▶ DIRECTIONS FOR THIS TASK: Could you set down the lines from the first line of the entries below through the line with "https://www.curseforge.com/wow/addons/retail-ui . All", exactly and with no pictures?

[Data excerpts]
BEGIN

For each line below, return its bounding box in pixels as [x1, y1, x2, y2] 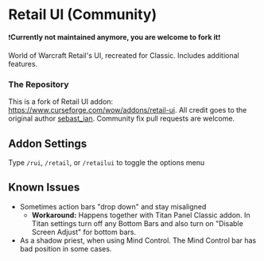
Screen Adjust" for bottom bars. [31, 227, 137, 236]
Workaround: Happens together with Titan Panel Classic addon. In [31, 210, 250, 220]
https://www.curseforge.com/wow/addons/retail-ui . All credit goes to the [8, 106, 247, 115]
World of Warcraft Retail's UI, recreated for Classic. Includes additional [8, 50, 240, 60]
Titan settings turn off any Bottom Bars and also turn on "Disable [31, 218, 244, 228]
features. [8, 59, 38, 68]
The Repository [8, 79, 69, 90]
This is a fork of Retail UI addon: [8, 97, 114, 106]
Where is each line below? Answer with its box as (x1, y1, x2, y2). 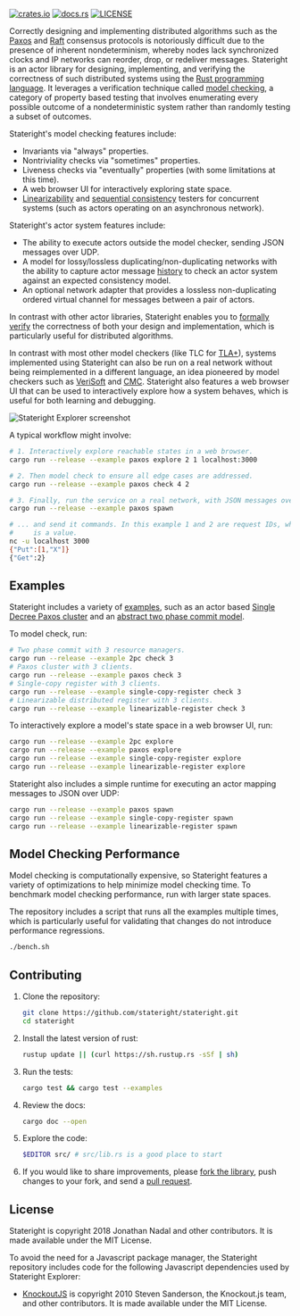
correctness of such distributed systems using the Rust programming (9, 73, 265, 84)
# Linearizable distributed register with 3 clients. (9, 695, 214, 704)
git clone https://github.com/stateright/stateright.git (21, 1009, 239, 1018)
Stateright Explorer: (9, 1271, 81, 1282)
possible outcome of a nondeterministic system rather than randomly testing (9, 102, 291, 112)
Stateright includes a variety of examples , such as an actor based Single (9, 602, 275, 612)
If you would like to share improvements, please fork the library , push (21, 1166, 277, 1178)
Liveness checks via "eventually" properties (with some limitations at (21, 165, 276, 175)

END

▶ EXERCISE ANSWER:
For each line below, return its bounding box in pixels as [x1, y1, x2, y2] 
Screen Adjust" for bottom bars. [31, 227, 137, 236]
Workaround: Happens together with Titan Panel Classic addon. In [31, 210, 250, 220]
https://www.curseforge.com/wow/addons/retail-ui . All credit goes to the [8, 106, 247, 115]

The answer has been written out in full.